Ich vermute, daß der Grund ein __ Reiher ist, der seit einiger Zeit in unserer Gegend die Teiche von den Dächern aus die Teiche beobachtet und warscheinlich auch besucht. Die Fische erkennen die Gefahr und bleiben somit am Tage in Ihrem Versteck.
Kann das sein oder hat jemend eine andere Erklärung? Es wäre nett wenn ich einige Antworten bekäme.


----------



## Goldkäferchen (19. Aug. 2013)

*AW: Fische nur noch nachts zu sehen*

Hallo,
Die gleiche Erfahrung habe ich vor einigen Tagen auch gemacht. Habe den __ Reiher auf dem Dach des Nachbarhauses gesehen :shock
Am nächsten Tag hat sich kein Fisch blicken lassen. Alle waren am Grund wie versteinert. Nach ca 2-3 Tagen kamen sie wieder nach oben, munter wie immer und haben auch schön gefressen. Den Reiher hab' ich nicht mehr gesehen.:beten
Meint ihr, wenn man eine Attrappe am Teichrand  aufstellt, das hilft? Wahrscheinlich lachrt er sich halbtot darüber, oder? Hat jemand Erfahrung damit ?
LG
Goldkäferchen


----------



## dragsterrobby (19. Aug. 2013)

*AW: Fische nur noch nachts zu sehen*

Moin, 
Attrappe bringt nix, auch dann nicht wenn du sie jeden Tag anders platzierst!


----------



## fiseloer (19. Aug. 2013)

*AW: Fische nur noch nachts zu sehen*

Hallo,

hier https://www.hobby-gartenteich.de/xf/threads/12903 erfährst Du alles über __ Reiher und deren Abschreckung.
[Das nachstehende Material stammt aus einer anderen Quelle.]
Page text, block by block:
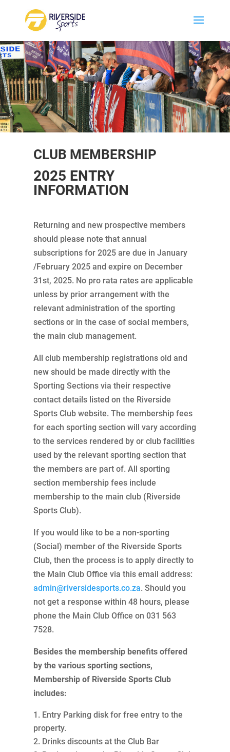
CLUB MEMBERSHIP
2025 ENTRY
INFORMATION
Returning and new prospective members
should please note that annual
subscriptions for 2025 are due in January
/February 2025 and expire on December
31st, 2025. No pro rata rates are applicable
unless by prior arrangement with the
relevant administration of the sporting
sections or in the case of social members,
the main club management.
All club membership registrations old and
new should be made directly with the
Sporting Sections via their respective
contact details listed on the Riverside
Sports Club website. The membership fees
for each sporting section will vary according
to the services rendered by or club facilities
used by the relevant sporting section that
the members are part of. All sporting
section membership fees include
membership to the main club (Riverside
Sports Club).
If you would like to be a non-sporting
(Social) member of the Riverside Sports
Club, then the process is to apply directly to
the Main Club Office via this email address:
admin@riversidesports.co.za. Should you
not get a response within 48 hours, please
phone the Main Club Office on 031 563
7528.
Besides the membership benefits offered
by the various sporting sections,
Membership of Riverside Sports Club
includes:
Entry Parking disk for free entry to the
property.
Drinks discounts at the Club Bar
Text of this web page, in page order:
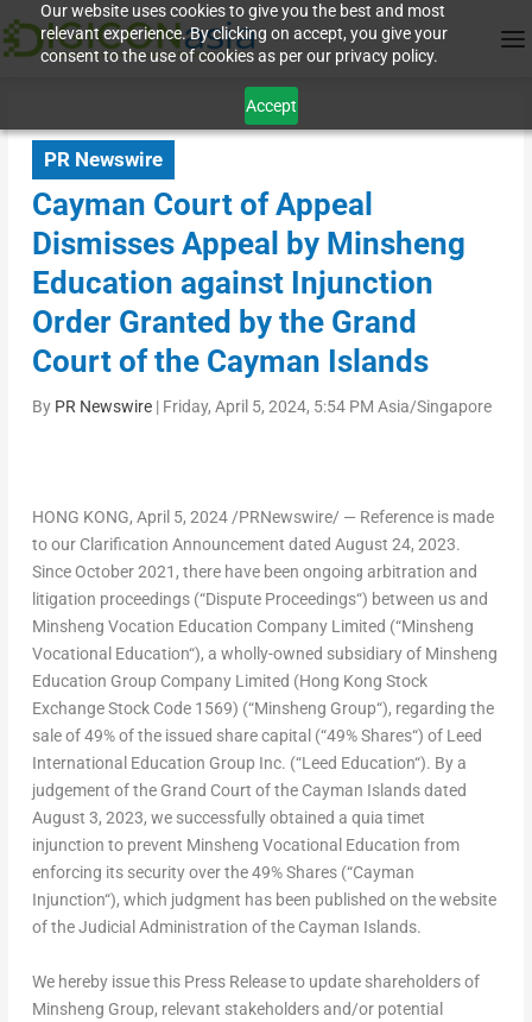
Our website uses cookies to give you the best and most
relevant experience. By clicking on accept, you give your
consent to the use of cookies as per our privacy policy.
Accept
PR Newswire
Cayman Court of Appeal
Dismisses Appeal by Minsheng
Education against Injunction
Order Granted by the Grand
Court of the Cayman Islands
By PR Newswire| Friday, April 5, 2024, 5:54 PM Asia/Singapore
HONG KONG, April 5, 2024/PRNewswire/ — Reference is made
to our Clarification Announcement dated August 24, 2023.
Since October 2021 , there have been ongoing arbitration and
litigation proceedings (“Dispute Proceedings“) between us and
Minsheng Vocation Education Company Limited (“Minsheng
Vocational Education“), a wholly-owned subsidiary of Minsheng
Education Group Company Limited (Hong Kong Stock
Exchange Stock Code 1569) (“Minsheng Group“), regarding the
sale of 49% of the issued share capital (“49% Shares“) of Leed
International Education Group Inc. (“Leed Education“). By a
judgement of the Grand Court of the Cayman Islandsdated
August 3, 2023, we successfully obtained a quia timet
injunction to prevent Minsheng Vocational Education from
enforcing its security over the 49% Shares (“Cayman
Injunction“), which judgment has been published on the website
of the Judicial Administration of the Cayman Islands.
We hereby issue this Press Release to update shareholders of
Minsheng Group, relevant stakeholders and/or potential
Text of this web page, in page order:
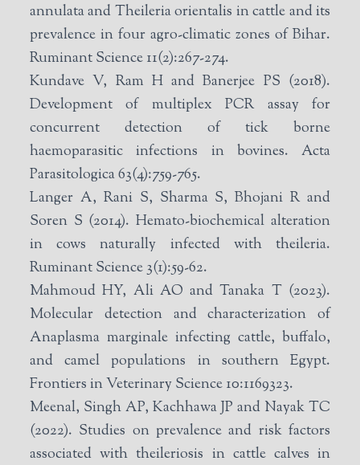
annulata and Theileria orientalis in cattle and its
prevalence in four agro-climatic zones of Bihar.
Ruminant Science 11(2):267-274.
Kundave V, Ram H and Banerjee PS (2018).
Development of multiplex PCR assay for
concurrent detection of tick borne
haemoparasitic infections in bovines. Acta
Parasitologica 63(4):759-765.
Langer A, Rani S, Sharma S, Bhojani R and
Soren S (2014). Hemato-biochemical alteration
in cows naturally infected with theileria.
Ruminant Science 3(1):59-62.
Mahmoud HY, Ali AO and Tanaka T (2023).
Molecular detection and characterization of
Anaplasma marginale infecting cattle, buffalo,
and camel populations in southern Egypt.
Frontiers in Veterinary Science 10:1169323.
Meenal, Singh AP, Kachhawa JP and Nayak TC
(2022). Studies on prevalence and risk factors
associated with theileriosis in cattle calves in
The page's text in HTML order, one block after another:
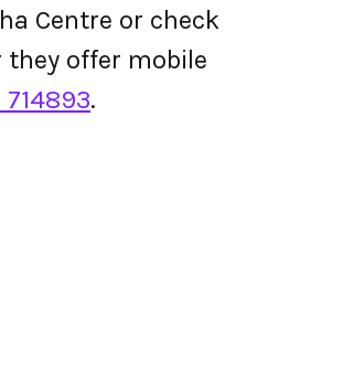
Centre or check
offer mobile
714893.
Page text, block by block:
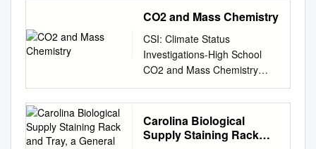
CO2 and Mass Chemistry
CSI: Climate Status
Investigations-High School
CO2 and Mass Chemistry
Background: Many students
believe that gases like carbon
dioxide (CO2) do not have
mass. The fact is that
Carolina Biological
Supply Staining Rack
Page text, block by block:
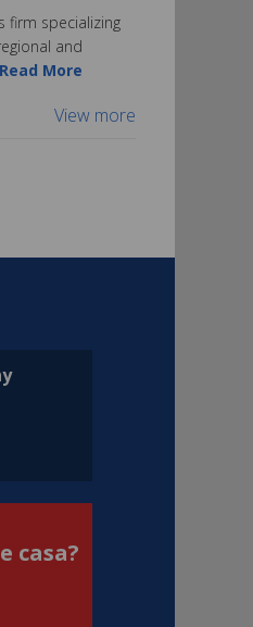
firm specializing
and
Read More
View more
casa?
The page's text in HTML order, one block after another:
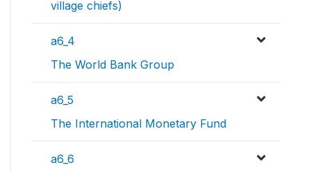
village chiefs)
a6_4
The World Bank Group
a6_5
The International Monetary Fund
a6_6
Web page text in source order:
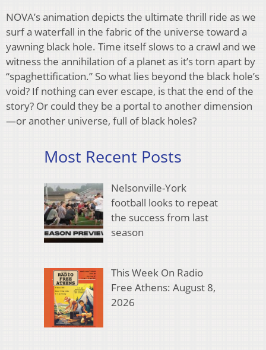
NOVA’s animation depicts the ultimate thrill ride as we
surf a waterfall in the fabric of the universe toward a
yawning black hole. Time itself slows to a crawl and we
witness the annihilation of a planet as it’s torn apart by
“spaghettification.” So what lies beyond the black hole’s
void? If nothing can ever escape, is that the end of the
story? Or could they be a portal to another dimension
—or another universe, full of black holes?
Most Recent Posts
Nelsonville-York
football looks to repeat
the success from last
season
This Week On Radio
Free Athens: August 8,
2026
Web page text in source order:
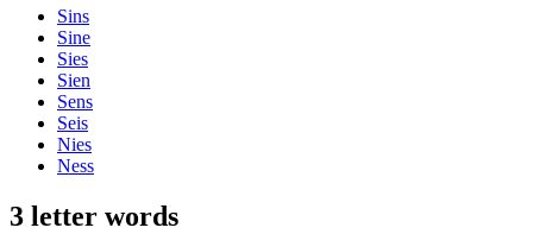
Sins
Sine
Sies
Sien
Sens
Seis
Nies
Ness
3 letter words

Aus eigener Erfahrung kann ich nur sagen, Reiher können sowohl vom Teichrand angeln als auch im Flachwasser stehen. Außerdem sind sie in der Lage direkt im Teich zu landen, sich einen Fisch zu schnappen und wieder durchzustarten. Das bedeutet, Du musst den Teich auch nach oben schützen.
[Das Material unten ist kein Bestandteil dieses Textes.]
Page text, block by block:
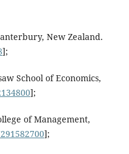
New Zealand.
];
School of Economics,
];
of Management,
];
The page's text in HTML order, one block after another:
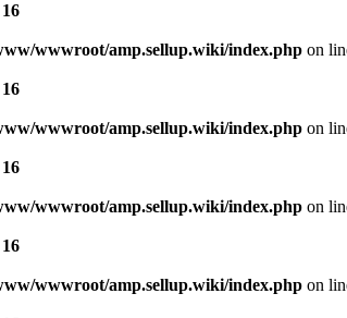
16
wwwroot/amp.sellup.wiki/index.php on
16
wwwroot/amp.sellup.wiki/index.php on
16
wwwroot/amp.sellup.wiki/index.php on
16
wwwroot/amp.sellup.wiki/index.php on
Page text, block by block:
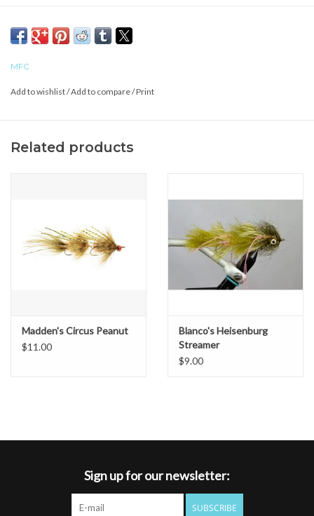
MFC
Add to wishlist/Add to compare/Print
Related products
Madden's Circus Peanut
$11.00
Blanco's Heisenburg
Streamer
$9.00
Sign up for our newsletter:
SUBSCRIBE
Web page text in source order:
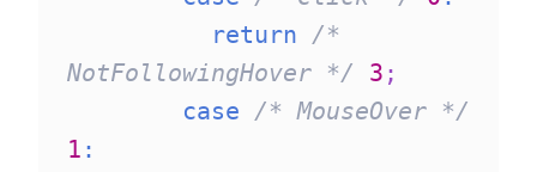
return
/*
NotFollowingHover */
3 ;
case
/* MouseOver */
1 :
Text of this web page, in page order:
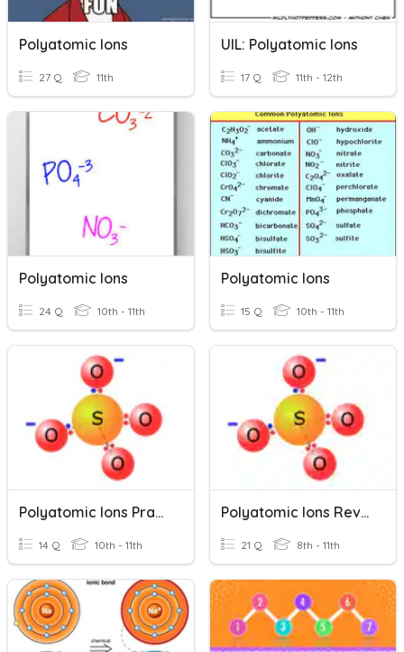
Polyatomic Ions
27 Q 11th
UIL: Polyatomic Ions
17 Q 11th - 12th
Polyatomic Ions
24 Q 10th - 11th
Polyatomic Ions
15 Q 10th - 11th
Polyatomic Ions Practice
14 Q 10th - 11th
Polyatomic Ions Review
21 Q 8th - 11th
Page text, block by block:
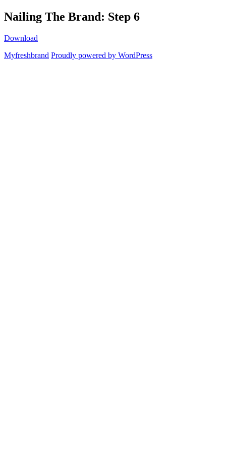
Skip
to
Myfreshbrand
Nailing The Brand: Step 6
Download
Myfreshbrand Proudly powered by WordPress
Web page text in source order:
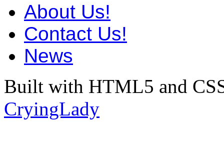
About Us!
Contact Us!
News
Built with HTML5 and
CryingLady
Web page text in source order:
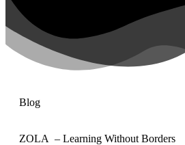
Blog
ZOLA – Learning Without Borders
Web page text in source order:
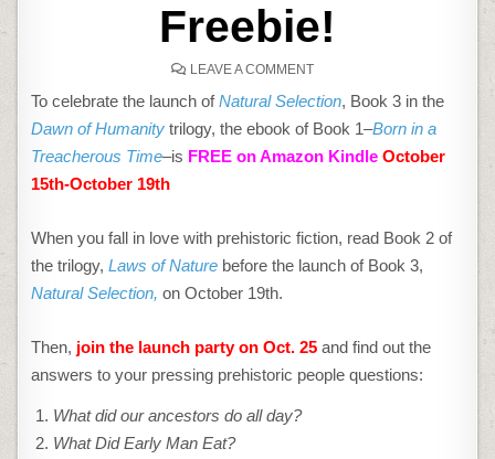
Freebie!
LEAVE A COMMENTON
TEACHERS:
CHECK
OUT
THIS
FREEBIE!
To celebrate the launch ofNatural Selection, Book 3 in the
Dawn of Humanity trilogy, the ebook of Book 1–Born in a
Treacherous Time–is FREE on Amazon KindleOctober
15th-October 19th
When you fall in love with prehistoric fiction, read Book 2 of
the trilogy,Laws of Nature before the launch of Book 3,
Natural Selection, on October 19th.
Then, join the launch party on Oct. 25 and find out the
answers to your pressing prehistoric people questions:
What did our ancestors do all day?
What Did Early Man Eat?
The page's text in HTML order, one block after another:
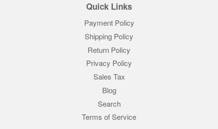
Quick Links
Payment Policy
Shipping Policy
Return Policy
Privacy Policy
Sales Tax
Blog
Search
Terms of Service
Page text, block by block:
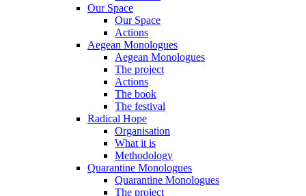
Our Space
Our Space
Actions
Aegean Monologues
Aegean Monologues
The project
Actions
The book
The festival
Radical Hope
Organisation
What it is
Methodology
Quarantine Monologues
Quarantine Monologues
The project

Reiherattrappen, Wasserwerfer, Elektro- oder andere Zäune haben bei mir nichts gebracht. Ein Netz über dem Teich gespannt war die einzige Methode die funktioniert hat.
Da das aber wirklich blöd aussieht, habe ich mich für einen Schirm aus dünnen Edelstahlstäben entschieden und zusätzlich einen Zierzaun um den Teich gemacht.

Gruß Klaus


----------



## joshua (19. Aug. 2013)

*AW: Fische nur noch nachts zu sehen*

Hi,

die Reiherattrappen bringen gar nix.

Ist eher nur für die __ Reiher ein Hinweis, daß sich dort genügend Futter befindet.

Gruß

Joshua


----------



## Blinkfeuer (19. Aug. 2013)

*AW: Fische nur noch nachts zu sehen*

Hallo Teichfreunde,
somit liege ich ja garnicht so falsch. Herzlichen Dank für Eure Mühe, Tips und Hinweise.
Gruß
Dieter


----------



## Patrick K (19. Aug. 2013)

*AW: Fische nur noch nachts zu sehen*

Hallo

wenn schon Attrappe dann so eine http://www.amazon.de/Brunnen-Vogelabwehr-Falke/dp/B005R0ZCLA/ref=cm_cr_pr_product_top

oder eine Vogelscheuche die sich ab und zu mal bewegt


Gruss Patrick


----------



## Doc (19. Aug. 2013)

*AW: Fische nur noch nachts zu sehen*

Ich wiederhole mich ungern  ...

Angelschnur spannen zw. Stäben in der Erde in etwa 20cm Höhe. Dann  von den Stäben auch auf die andere Seite des Teichs. Nicht übertreiben ... um den Teich herum sollte keine Lücke sein. 

Ich hatte früher häufig Ärger mit Reihern ... seither gar kein Problem mehr.

*** TOI TOI TOI ***


----------



## Christine (5. Sep. 2013)

*AW: Fische nur noch nachts zu sehen*

Klaus hatte ja schon zum Reiherthread verlinkt.


----------